The interobserver agreement between the two operators in this study assessed using Cohen's k was greater for the strain ratio measurements than for the CDUS features, being excellent for all features, but the highest for the strain ratio measurements (near to 1) and the lowest for the echogenicity score (0.83). However, we can remark that the performance of the expert operator was significantly better than that of the non-expert one (Table 1) for the strain ratio measurements and for the evaluation of the margins score and blood flow score. As in general ultrasound studies, with the semiquantitative Q-elastography method experience and being high up on the learning curve confer diagnostic improvements.

Although we operate in a referral centre, a variety of patients present to our department with a broad range of thyroid nodules (from low to high probability of malignancy), including many cases directly referred to us by the general practitioner as well.
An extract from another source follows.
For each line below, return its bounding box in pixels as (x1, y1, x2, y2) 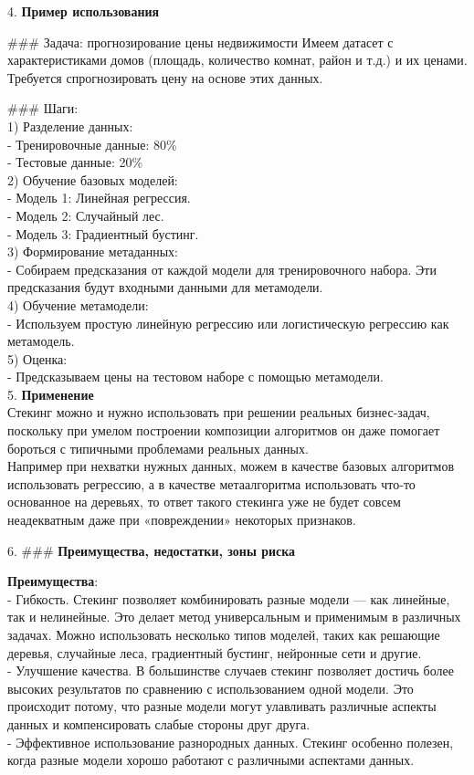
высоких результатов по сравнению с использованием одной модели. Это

It was our aim to avoid a spectrum composition bias; thus, our patient inclusion criteria were not restricted to cases previously selected for FNAC or surgery. A limitation in this study is the need for off-line post-processing with an estimated time ranging between 3 and 5 min approximately for obtaining the strain ratio value.
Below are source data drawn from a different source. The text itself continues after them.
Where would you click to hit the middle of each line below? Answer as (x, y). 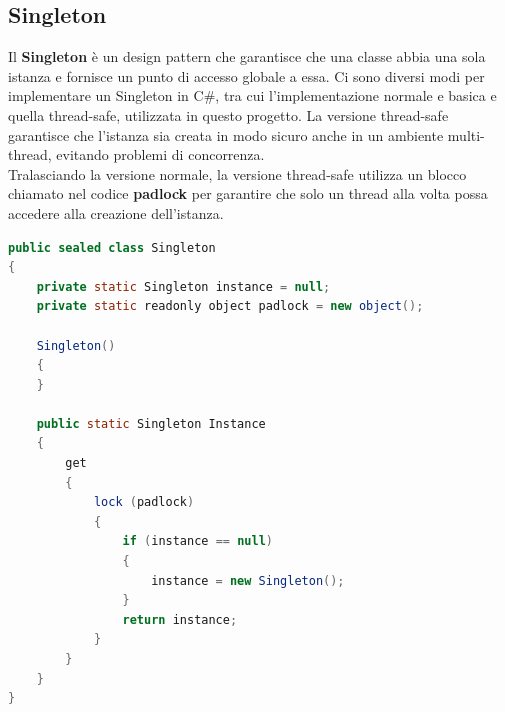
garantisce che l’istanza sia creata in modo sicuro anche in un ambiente (226, 134)
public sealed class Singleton (112, 247)
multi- (466, 134)
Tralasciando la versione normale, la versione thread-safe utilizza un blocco (237, 173)
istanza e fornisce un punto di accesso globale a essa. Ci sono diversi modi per (246, 75)
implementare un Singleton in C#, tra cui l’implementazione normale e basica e (252, 95)
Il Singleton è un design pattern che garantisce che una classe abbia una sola (247, 56)
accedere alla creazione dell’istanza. (116, 212)

In our opinion, areas that should be addressed for improvement in the method we employed are related to the following issues: the difficulty in providing harmonic dynamics of compression, with the resulting curve morphology; the positions of ROIs relative to each other–i.e. because the strain depends upon the depth of the ROI, the nodule ROI should be at the same depth of the gland ROI; ROIs should remain within the nodule during the whole cycle; tissue features (i.e. the presence of calcifications, cystic areas, thyroiditis). Solutions to these issues are required, and further studies with improved equipment and methods are needed in order to better validate Q-elastography and elastography for the thyroid nodules in general. Furthermore, pure quantitative techniques that seem promising, such as shear-wave elastography, could offer advantages and need to be tested on the thyroid.

According to the results of our study, we can conclude that Q-elastography is a valid and useful diagnostic method that helps to improve characterisation of thyroid nodules in order to select candidates for surgery and to follow up patients with benign features.